The surface area of the body is usually in the range of 1.5 to 2.5 m², depending upon the size of the person.
The heat-transfer coefficient depends upon the air velocity across the body and consequently also upon the position of the person and orientation to the air current.
Based on the discussion made by W.F. Stoecker which are properly dished out in his book Refrigeration and Air-conditioning, the skin temperature is controllable to a certain extent by the temperature-regulating mechanism of the body covered by clothing.
The clothing temperature will normally lie somewhere between the skin and the air temperature, unless lowered because it is wet and is evaporating moisture.
The human body is an adaptable organism.

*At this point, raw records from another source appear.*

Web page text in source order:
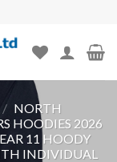
/ NORTH
HOODIES 2026
11 HOODY
INDIVIDUAL
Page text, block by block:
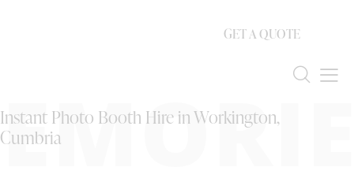
GET A QUOTE
Instant Photo Booth Hire in Workington,
Cumbria
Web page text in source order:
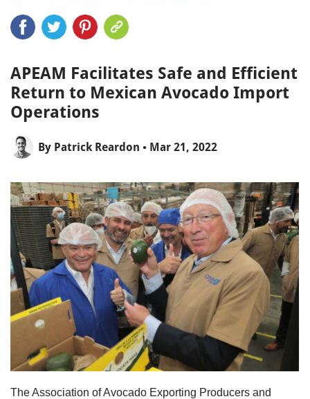
APEAM Facilitates Safe and Efficient
Return to Mexican Avocado Import
Operations
By Patrick Reardon • Mar 21, 2022
The Association of Avocado Exporting Producers and
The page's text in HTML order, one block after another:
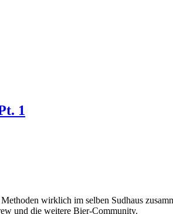
1
wirklich im selben Sudhaus
und die weitere Bier-Community.
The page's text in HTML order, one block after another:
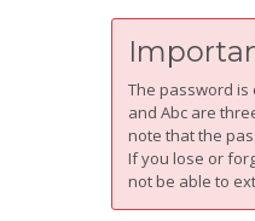
The password is
and Abc are
note that the
If you lose or
not be able to
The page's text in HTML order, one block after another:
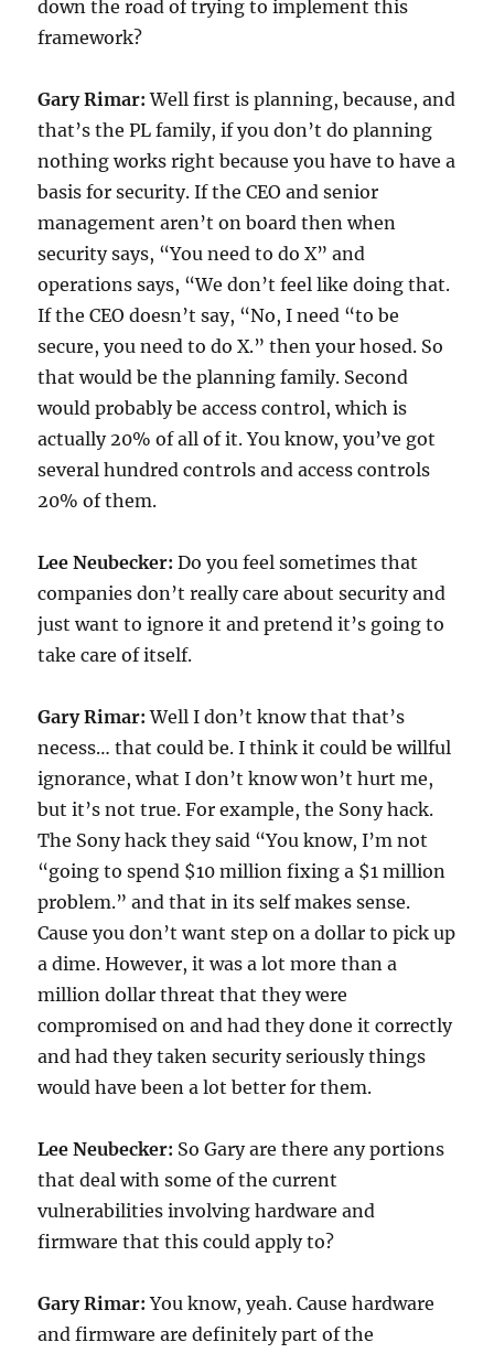
down the road of trying to implement this
framework?
Gary Rimar:Well first is planning, because, and
that’s the PL family, if you don’t do planning
nothing works right because you have to have a
basis for security. If the CEO and senior
management aren’t on board then when
security says, “You need to do X” and
operations says, “We don’t feel like doing that.
If the CEO doesn’t say, “No, I need “to be
secure, you need to do X.” then your hosed. So
that would be the planning family. Second
would probably be access control, which is
actually 20% of all of it. You know, you’ve got
several hundred controls and access controls
20% of them.
Lee Neubecker:Do you feel sometimes that
companies don’t really care about security and
just want to ignore it and pretend it’s going to
take care of itself.
Gary Rimar:Well I don’t know that that’s
necess… that could be. I think it could be willful
ignorance, what I don’t know won’t hurt me,
but it’s not true. For example, the Sony hack.
The Sony hack they said “You know, I’m not
“going to spend $10 million fixing a $1 million
problem.” and that in its self makes sense.
Cause you don’t want step on a dollar to pick up
a dime. However, it was a lot more than a
million dollar threat that they were
compromised on and had they done it correctly
and had they taken security seriously things
would have been a lot better for them.
Lee Neubecker: So Gary are there any portions
that deal with some of the current
vulnerabilities involving hardware and
firmware that this could apply to?
Gary Rimar:You know, yeah. Cause hardware
and firmware are definitely part of the

With long-term conditioning the body can function under quite extreme thermal conditions. Variations in outdoor temperature and humidity, however, go beyond the normal limits of adaptability, and it becomes necessary to provide modified conditions indoors in order to maintain a healthy, comfortable environment.
The body is continuously generating heat, which must be dissipated to maintain a constant body temperature.
For a person at rest of doing light in a conditioned space, the body dissipates heat primarily by convection (carried away by the surrounding air) and radiation (to surrounding surfaces that are at a lower temperature than the body temperature).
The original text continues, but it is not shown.